Samsung shifts preferred DRs from Luxembourg to London

Published 13/02/2025, 10:16
Samsung shifts preferred DRs from Luxembourg to London

LONDON - Samsung Electronics Co (F:SAMEq). Ltd. has officially delisted its preferred share depositary receipts (DRs) from the Luxembourg Stock Exchange due to low trading volume and simultaneously listed these securities on the London Stock Exchange (LON:LSEG) (LSE) as of Thursday.

The South Korean technology giant confirmed the transition involving 39,191,100 shares, equivalent to 1,567,644 DRs, which represent preferred shares of the company. This move is intended to facilitate continued trading for overseas investors, with the LSE listing taking effect on the same day as the delisting, ensuring no interruption for shareholders.

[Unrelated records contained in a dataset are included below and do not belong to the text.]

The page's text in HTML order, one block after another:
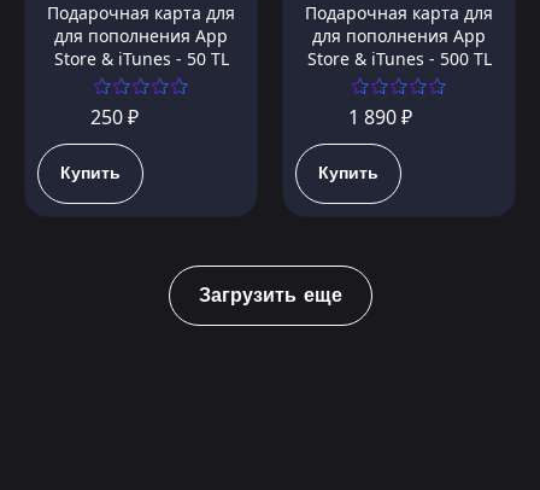
Подарочная карта для
для пополнения App
Store & iTunes - 50 TL
250 ₽
Купить
Подарочная карта для
для пополнения App
Store & iTunes - 500 TL
1 890 ₽
Купить
Загрузить еще
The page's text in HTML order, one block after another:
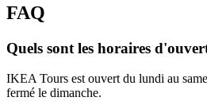
FAQ
Quels sont les horaires
IKEA Tours est ouvert du lundi au
fermé le dimanche.
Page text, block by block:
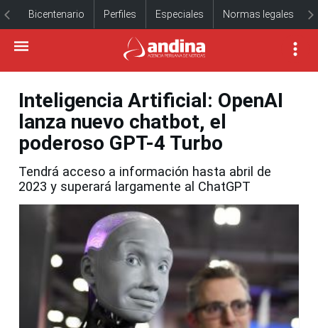
Bicentenario Perfiles Especiales Normas legales
Inteligencia Artificial: OpenAI
lanza nuevo chatbot, el
poderoso GPT-4 Turbo
Tendrá acceso a información hasta abril de
2023 y superará largamente al ChatGPT
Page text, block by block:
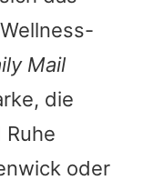
Mail
die
oder
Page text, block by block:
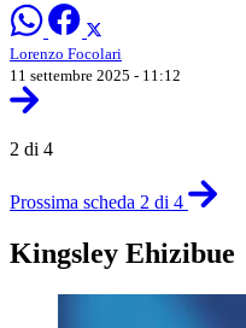
Lorenzo Focolari
11 settembre 2025 - 11:12
2 di 4
Prossima scheda 2 di 4
Kingsley Ehizibue
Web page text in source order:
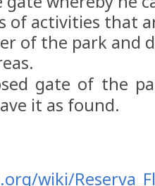
of activities that
of the park and
gate of the
it as found.
wiki/
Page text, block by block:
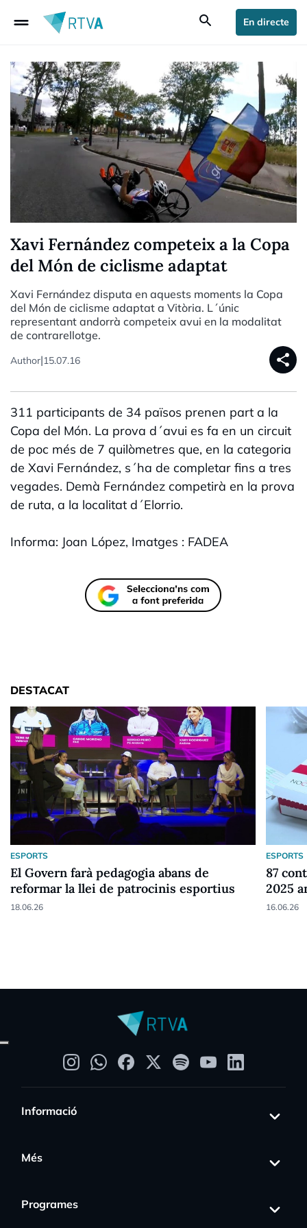
drag_handle search En directe
Xavi Fernández competeix a la Copa
del Món de ciclisme adaptat
Xavi Fernández disputa en aquests moments la Copa
del Món de ciclisme adaptat a Vitòria. L´únic
representant andorrà competeix avui en la modalitat
de contrarellotge.
Author|15.07.16 share
311 participants de 34 països prenen part a la
Copa del Món. La prova d´avui es fa en un circuit
de poc més de 7 quilòmetres que, en la categoria
de Xavi Fernández, s´ha de completar fins a tres
vegades. Demà Fernández competirà en la prova
de ruta, a la localitat d´Elorrio.
Informa: Joan López, Imatges : FADEA
DESTACAT
ESPORTS
El Govern farà pedagogia abans de
reformar la llei de patrocinis esportius
18.06.26
ESPORTS
87
2025
16.06.26
Informació
Més
Programes
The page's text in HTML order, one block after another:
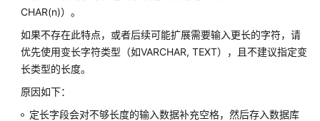
数
库
设
计
CHAR(n)）。
如果不存在此特点，或者后续可能扩展需要输入更长的字符，请
优先使用变长字符类型（如VARCHAR, TEXT），且不建议指定变
长类型的长度。
原因如下：
定长字段会对不够长度的输入数据补充空格，然后存入数据库
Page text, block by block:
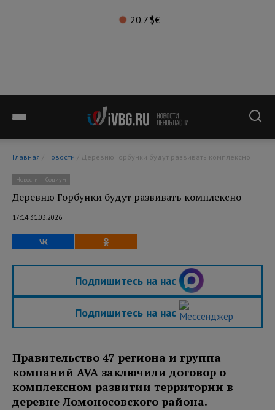
20.7°$€
Главная / Новости / Деревню Горбунки будут развивать комплексно
Новости Социум
Деревню Горбунки будут развивать комплексно
17:14 31.03.2026
Подпишитесь на нас
Подпишитесь на нас
Правительство 47 региона и группа
компаний AVA заключили договор о
комплексном развитии территории в
деревне Ломоносовского района.
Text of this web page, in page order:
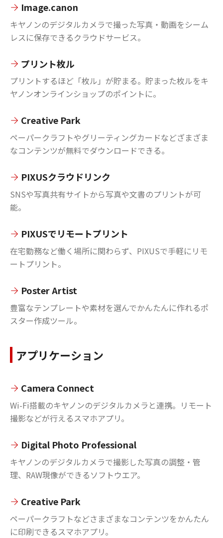
Image.canon
キヤノンのデジタルカメラで撮った写真・動画をシーム
レスに保存できるクラウドサービス。
プリント枚ル
プリントするほど「枚ル」が貯まる。貯まった枚ルをキ
ヤノンオンラインショップのポイントに。
Creative Park
ペーパークラフトやグリーティングカードなどざまざま
なコンテンツが無料でダウンロードできる。
PIXUSクラウドリンク
SNSや写真共有サイトから写真や文書のプリントが可
能。
PIXUSでリモートプリント
在宅勤務など働く場所に関わらず、PIXUSで手軽にリモ
ートプリント。
Poster Artist
豊富なテンプレートや素材を選んでかんたんに作れるポ
スター作成ツール。
アプリケーション
Camera Connect
Wi-Fi搭載のキヤノンのデジタルカメラと連携。リモート
撮影などが行えるスマホアプリ。
Digital Photo Professional
キヤノンのデジタルカメラで撮影した写真の調整・管
理、RAW現像ができるソフトウエア。
Creative Park
ペーパークラフトなどさまざまなコンテンツをかんたん
に印刷できるスマホアプリ。
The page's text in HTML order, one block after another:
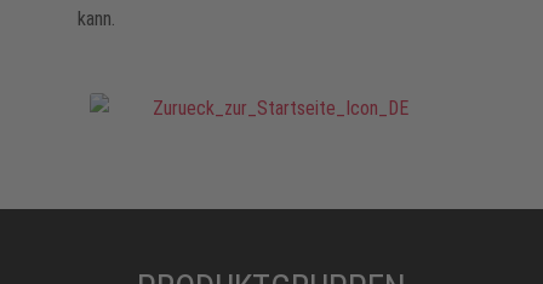
kann.
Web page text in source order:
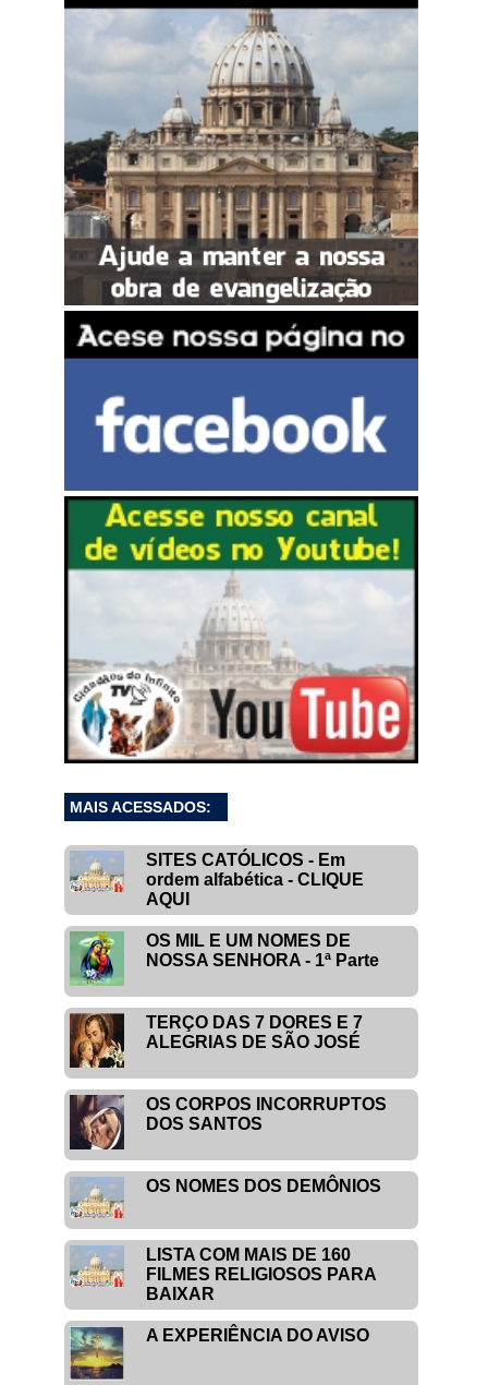
MAIS ACESSADOS:
SITES CATÓLICOS - Em
ordem alfabética - CLIQUE
AQUI
OS MIL E UM NOMES DE
NOSSA SENHORA - 1ª Parte
TERÇO DAS 7 DORES E 7
ALEGRIAS DE SÃO JOSÉ
OS CORPOS INCORRUPTOS
DOS SANTOS
OS NOMES DOS DEMÔNIOS
LISTA COM MAIS DE 160
FILMES RELIGIOSOS PARA
BAIXAR
A EXPERIÊNCIA DO AVISO
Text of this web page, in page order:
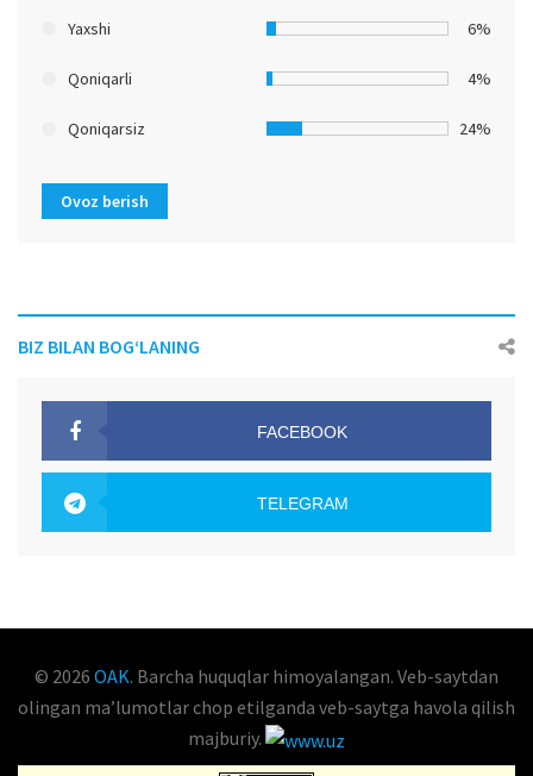
Yaxshi 6%
Qoniqarli 4%
Qoniqarsiz 24%
Ovoz berish
BIZ BILAN BOG‘LANING
FACEBOOK
TELEGRAM
© 2026 OAK. Barcha huquqlar himoyalangan. Veb-saytdan
olingan maʼlumotlar chop etilganda veb-saytga havola qilish
majburiy.
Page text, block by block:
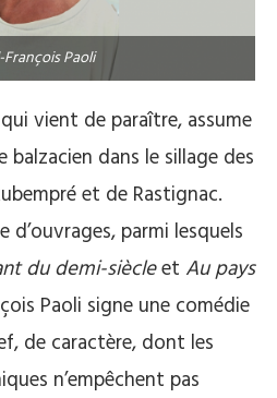
François Paoli
vient de paraître, assume
balzacien dans le sillage des
et de Rastignac.
parmi lesquels
du demi-siècleet Au pays
Paoli signe une comédie
de caractère, dont les
n’empêchent pas
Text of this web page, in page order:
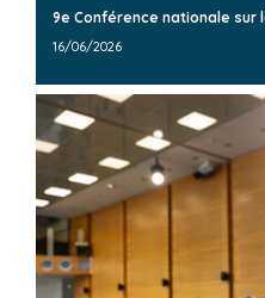
9e Conférence nationale sur
16/06/2026
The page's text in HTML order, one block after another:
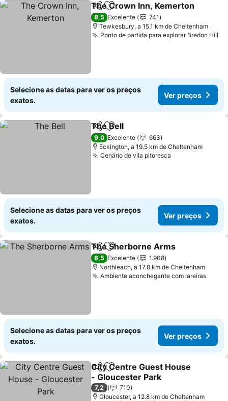
PartilharAdicionar aos favoritos
The Crown Inn, Kemerton
8,5 Excelente
741
Tewkesbury, a 15.1 km de Cheltenham
Ponto de partida para explorar Bredon Hill
Selecione as datas para ver os preços
exatos.
Ver preços
PartilharAdicionar aos favoritos
The Bell
9,0 Excelente
663
Eckington, a 19.5 km de Cheltenham
Cenário de vila pitoresca
Selecione as datas para ver os preços
exatos.
Ver preços
PartilharAdicionar aos favoritos
The Sherborne Arms
8,5 Excelente
1.908
Northleach, a 17.8 km de Cheltenham
Ambiente aconchegante com lareiras
Selecione as datas para ver os preços
exatos.
Ver preços
PartilharAdicionar aos favoritos
City Centre Guest House
- Gloucester Park
7,2
710
Gloucester, a 12.8 km de Cheltenham
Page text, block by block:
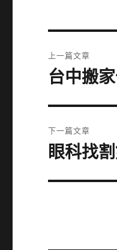
章
上一篇文章
上
篇
章:
台中搬
下一篇文章
下
篇
眼科找
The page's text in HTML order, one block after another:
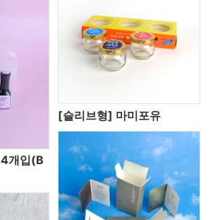
개입(B
[슬리브형] 마미포유
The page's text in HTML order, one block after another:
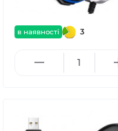
в наявності 3
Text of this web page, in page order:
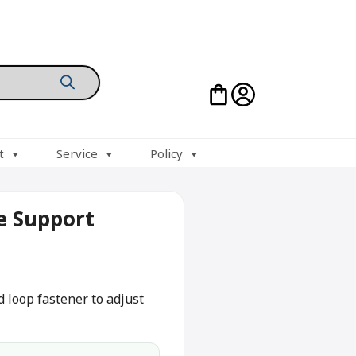
Service Policy
Support
loop fastener to adjust
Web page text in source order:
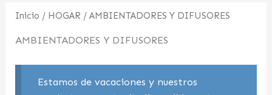
Inicio / HOGAR / AMBIENTADORES Y DIFUSORES
AMBIENTADORES Y DIFUSORES
Estamos de vacaciones y nuestros
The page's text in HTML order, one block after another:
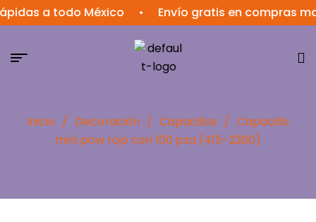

Preferred shares, as outlined by Samsung, are non-cumulative and non-voting, carrying an additional dividend of 1% per annum over the dividend for common shares. These shares were originally listed in Luxembourg in 1991 to aid transactions for international investors.

Investors holding the delisted DRs from Luxembourg can now trade them on the LSE under the ticker code SMSD. Additionally, Samsung has stated that holders of these DRs have the option to exchange them for the underlying preferred shares if they choose, adhering to the previously established terms.

This strategic shift to the LSE is part of Samsung’s ongoing efforts to optimize their presence in global financial markets and provide accessible trading options for their international investor base.

The delisting and listing procedures were completed on the same day, with the company ensuring all regulatory requirements and confirmations were in place. The DR ratio remains at 25:1, meaning each DR represents 25 underlying preferred shares of Samsung Electronics (KS:005930).

The market price for Samsung’s DRs can now be tracked on the LSE’s website, offering investors a transparent view of the trading activity. This news is based on a press release statement from Samsung Electronics.